Yes, you can bake the breaded chicken cutlets at 400°F (200°C) for 20-25 minutes. Flip them halfway through and spray with cooking oil to help the breadcrumbs brown, though they won’t be quite as crispy as the fried version.
Why is my Alfredo sauce grainy?
Grainy sauce usually happens when the heat is too high when adding the cheese, causing the proteins to seize. Always remove the pan from the heat or turn it to the lowest setting before stirring in your parmesan.
Can I use half-and-half instead of heavy cream?
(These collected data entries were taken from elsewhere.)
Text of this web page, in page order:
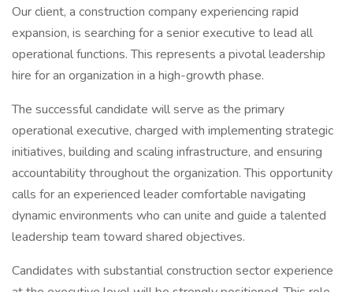
Our client, a construction company experiencing rapid
expansion, is searching for a senior executive to lead all
operational functions. This represents a pivotal leadership
hire for an organization in a high-growth phase.
The successful candidate will serve as the primary
operational executive, charged with implementing strategic
initiatives, building and scaling infrastructure, and ensuring
accountability throughout the organization. This opportunity
calls for an experienced leader comfortable navigating
dynamic environments who can unite and guide a talented
leadership team toward shared objectives.
Candidates with substantial construction sector experience
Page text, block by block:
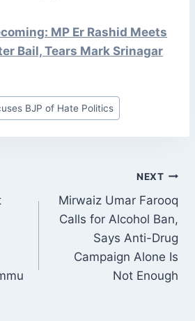
MP Er Rashid Meets
Bail, Tears Mark Srinagar
BJP of Hate Politics
NEXT
Mirwaiz Umar Farooq
Calls for Alcohol Ban,
Says Anti-Drug
Campaign Alone Is
Not Enough
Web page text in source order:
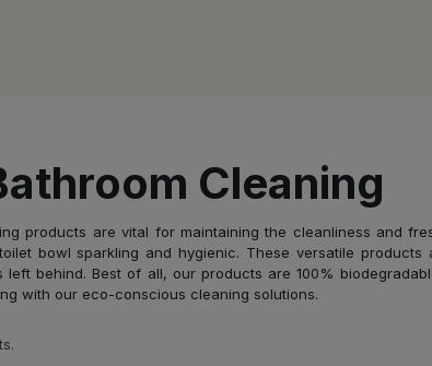
Cleaning
products are vital for maintaining the cleanliness and
bowl sparkling and hygienic. These versatile
behind. Best of all, our products are 100%
with our eco-conscious cleaning solutions.
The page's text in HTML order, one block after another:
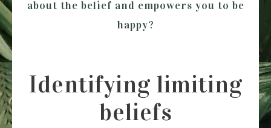
about the belief and empowers you to be
happy?
Identifying limiting
beliefs
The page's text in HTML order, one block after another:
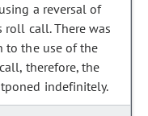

You can use half-and-half for a lighter version, but the sauce will be thinner and less rich. You might need to let it simmer longer to reduce or add a pinch of flour to the butter at the start to help it thicken.
Nutrition
- Calories: 960 kcal
- Total Fat: 46g
- Saturated Fat: 25g
- Cholesterol: 185mg
- Sodium: 1100mg
- Total Carbohydrate: 81g
- Protein: 55g
Fried Chicken Alfredo Pasta
4
servings20
minutes20
minutes40
minutesFried Chicken Alfredo Pasta combines crispy golden breaded chicken cutlets with creamy homemade parmesan sauce and tender fettuccine, ready in just 40 minutes. This better-than-takeaway dinner brings indulgent restaurant flavors to your table with ease. Perfect for a comforting family meal.
Ingredients
2 large chicken breasts, sliced in half horizontally to make 4 thin cutlets
1 cup all-purpose flour
2 large eggs, beaten
1 ½ cups panko breadcrumbs
½ cup vegetable oil (for frying)
1 tsp garlic powder
1 tsp salt
½ tsp black pepper
1 lb fettuccine pasta
½ cup unsalted butter
2 cups heavy cream
2 cloves garlic, minced
1 ½ cups freshly grated Parmesan cheese
½ cup pasta water (reserved from boiling pot)
Fresh parsley, chopped (for garnish)
Directions
- Bread the Chicken: Set up a dredging station with three shallow bowls: one for flour mixed with salt and pepper, one for beaten eggs, and one for panko breadcrumbs mixed with garlic powder. Dip each chicken cutlet into the flour, then the egg, and finally press firmly into the breadcrumbs to coat.
- Fry the Cutlets: Heat the vegetable oil in a large skillet over medium-high heat. Once shimmering, add the chicken cutlets (in batches if necessary) and fry for 4-5 minutes per side until golden brown and crispy. Transfer to a paper towel-lined plate.
- Cook the Pasta: Bring a large pot of salted water to a boil and cook the fettuccine according to package directions until al dente. Reserve ½ cup of starchy pasta water before draining.
- Start the Sauce: In a clean large skillet or deep pan, melt the butter over medium heat. Add the minced garlic and sauté for 1 minute until fragrant, being careful not to brown it.
- Simmer the Cream: Pour in the heavy cream and bring to a gentle simmer. Let it bubble slightly for 3-4 minutes to thicken slightly, stirring occasionally.
- Finish the Dish: Reduce heat to low and whisk in the grated Parmesan cheese until smooth and melted. Toss the cooked pasta in the sauce, adding splashes of reserved pasta water if needed to loosen it. Top with sliced fried chicken and fresh parsley.